PROMPT
Each line in the entries below that holds the string "your" must be copied.

(Stored data)

□ □ □ □ □

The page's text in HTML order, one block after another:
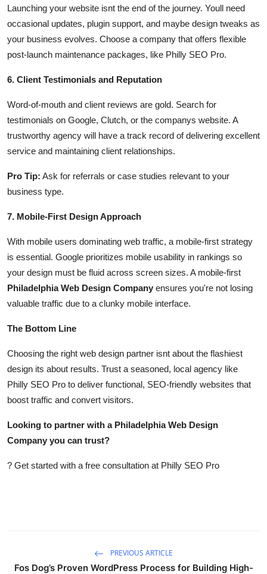
Launching your website isnt the end of the journey. Youll need
occasional updates, plugin support, and maybe design tweaks as
your business evolves. Choose a company that offers flexible
post-launch maintenance packages, like Philly SEO Pro.
6. Client Testimonials and Reputation
Word-of-mouth and client reviews are gold. Search for
testimonials on Google, Clutch, or the companys website. A
trustworthy agency will have a track record of delivering excellent
service and maintaining client relationships.
Pro Tip: Ask for referrals or case studies relevant to your
business type.
7. Mobile-First Design Approach
With mobile users dominating web traffic, a mobile-first strategy
is essential. Google prioritizes mobile usability in rankings so
your design must be fluid across screen sizes. A mobile-first
Philadelphia Web Design Company ensures you're not losing
valuable traffic due to a clunky mobile interface.
The Bottom Line
Choosing the right web design partner isnt about the flashiest
design its about results. Trust a seasoned, local agency like
Philly SEO Pro to deliver functional, SEO-friendly websites that
boost traffic and convert visitors.
Looking to partner with a Philadelphia Web Design
Company you can trust?
? Get started with a free consultation at Philly SEO Pro
PREVIOUS ARTICLE
Fos Dog’s Proven WordPress Process for Building High-
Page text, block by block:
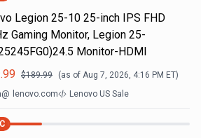
Legion 25-10 25-inch IPS FHD
Gaming Monitor, Legion 25-
Monitor-HDMI
$189.99 (as of Aug 7, 2026, 4:16 PM ET)
@ lenovo.com Lenovo US Sale
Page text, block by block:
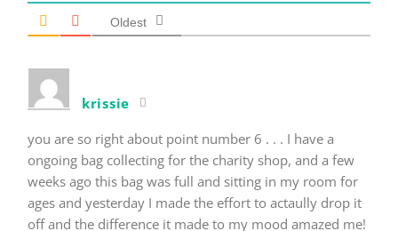
Oldest
krissie
you are so right about point number 6 . . . I have a
ongoing bag collecting for the charity shop, and a few
weeks ago this bag was full and sitting in my room for
ages and yesterday I made the effort to actaully drop it
off and the difference it made to my mood amazed me!
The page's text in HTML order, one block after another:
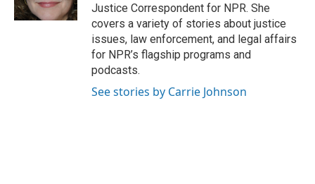
Justice Correspondent for NPR. She
covers a variety of stories about justice
issues, law enforcement, and legal affairs
for NPR’s flagship programs and
podcasts.
See stories by Carrie Johnson
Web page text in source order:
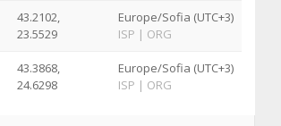
43.2102,
23.5529
Europe/Sofia (UTC+3)
ISP | ORG
43.3868,
24.6298
Europe/Sofia (UTC+3)
ISP | ORG

□ □ □ □ □

REPLY TO THE EXERCISE
Launching your website isnt the end of the journey. Youll need
your business evolves. Choose a company that offers flexible
Pro Tip: Ask for referrals or case studies relevant to your
your design must be fluid across screen sizes. A mobile-first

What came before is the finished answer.